Reputation: 13
I have a dataframe like this:
name | sentence |
---|---|
Tom | The cat is on the table. |
Bob | One might say that caterpillars are majestic |
I want to get as a result a dataframe like this:
name | sentence | contains_cat |
---|---|---|
Tom | The cat is on the table. | True |
Bob | One might say that caterpillars are majestic | False |
So the column "contains_cat" has to show True only if the corresponding row of column "sentence" contains exactly the word cat (not caterpillar, for example).
I wrote a code that does this, searching for words like " cat " or " cat." . Is it possible to speed this up, considering that I'd like to do this for large dataframes and for many words?
import pandas as pd
df = pd.DataFrame({'name': ['Tom', 'Bob'],
'sentence': ['The cat is on the table.', 'One might say that caterpillars are majestic']})

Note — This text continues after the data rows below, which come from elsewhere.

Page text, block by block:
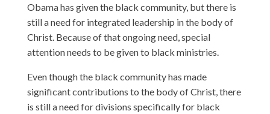
Obama has given the black community, but there is
still a need for integrated leadership in the body of
Christ. Because of that ongoing need, special
attention needs to be given to black ministries.
Even though the black community has made
significant contributions to the body of Christ, there
is still a need for divisions specifically for black
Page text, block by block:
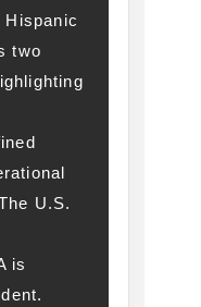
Hispanic
two
U.S.
is
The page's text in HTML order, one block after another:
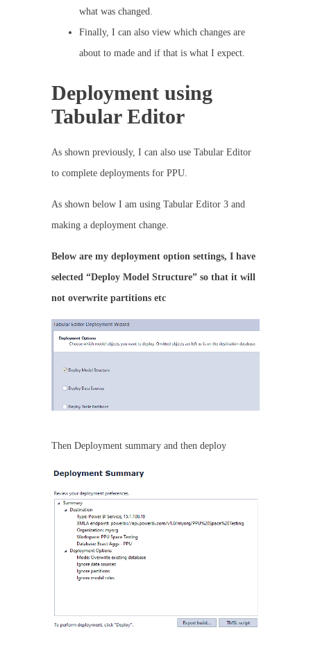
what was changed.
Finally, I can also view which changes are
about to made and if that is what I expect.
Deployment using
Tabular Editor
As shown previously, I can also use Tabular Editor
to complete deployments for PPU.
As shown below I am using Tabular Editor 3 and
making a deployment change.
Below are my deployment option settings, I have
selected “Deploy Model Structure” so that it will
not overwrite partitions etc
Then Deployment summary and then deploy
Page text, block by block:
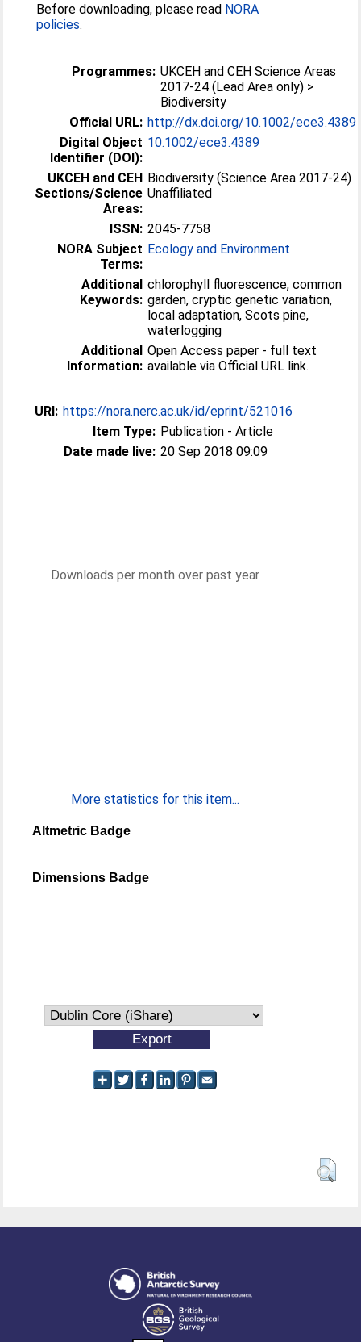
Before downloading, please read NORA
policies.
Programmes: UKCEH and CEH Science Areas
2017-24 (Lead Area only) >
Biodiversity
Official URL: http://dx.doi.org/10.1002/ece3.4389
Digital Object
Identifier (DOI):
10.1002/ece3.4389
UKCEH and CEH
Sections/Science
Areas:
Biodiversity (Science Area 2017-24)
Unaffiliated
ISSN: 2045-7758
NORA Subject
Terms:
Ecology and Environment
Additional
Keywords:
chlorophyll fluorescence, common
garden, cryptic genetic variation,
local adaptation, Scots pine,
waterlogging
Additional
Information:
Open Access paper - full text
available via Official URL link.
URI: https://nora.nerc.ac.uk/id/eprint/521016
Item Type: Publication - Article
Date made live: 20 Sep 2018 09:09
Downloads per month over past year
More statistics for this item...
Altmetric Badge
Dimensions Badge
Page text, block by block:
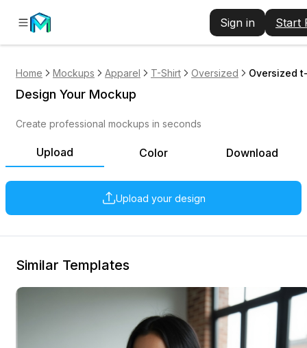
Sign in Start
Home Mockups Apparel T-Shirt Oversized Oversized
Upload Color Download
Upload your design
Design Your Mockup
Create professional mockups in seconds
Similar Templates
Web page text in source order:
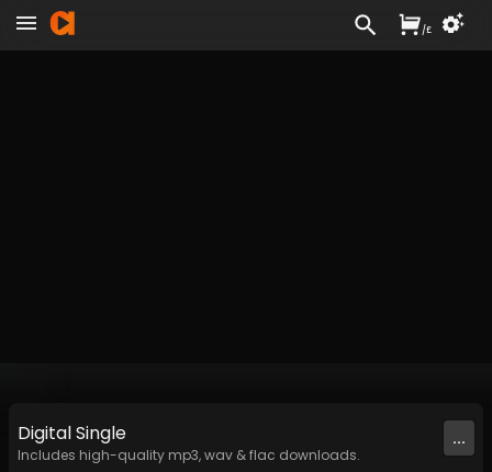
DigitalSingle
Includes high-quality mp3, wav & flac downloads.
...
/£
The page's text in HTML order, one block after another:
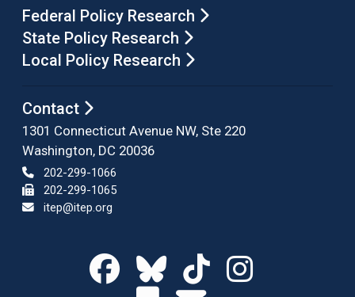
Federal Policy Research
State Policy Research
Local Policy Research
Contact
1301 Connecticut Avenue NW, Ste 220
Washington, DC 20036
202-299-1066
202-299-1065
itep@itep.org
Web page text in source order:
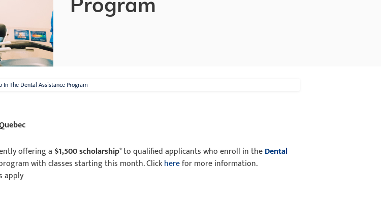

df['contains_cat'] = False
string_to_find = [' cat ',
'Cat ',
' cat.']
for ii in range(0,len(string_to_find)):
df1 = pd.DataFrame({'dummy': [string_to_find[ii]] * len(df)})
df['contains_cat'] = df['contains_cat'] | \
[x[0] in x[1] for x in zip(df1['dummy'], df['sentence'])]
print(df)
Upvotes: 0
Views: 1945
Reputation: 522084
Use str.contains
:
df["contains_cat"] = df["sentence"].str.contains(r'\bcat\b')
Note that the regex pattern \bcat\b
will find exact matches for the word cat
(but not cat
as part of a substring of a larger words such as caterpillar
). Regex search is enabled by default with str.contains
.
Upvotes: 1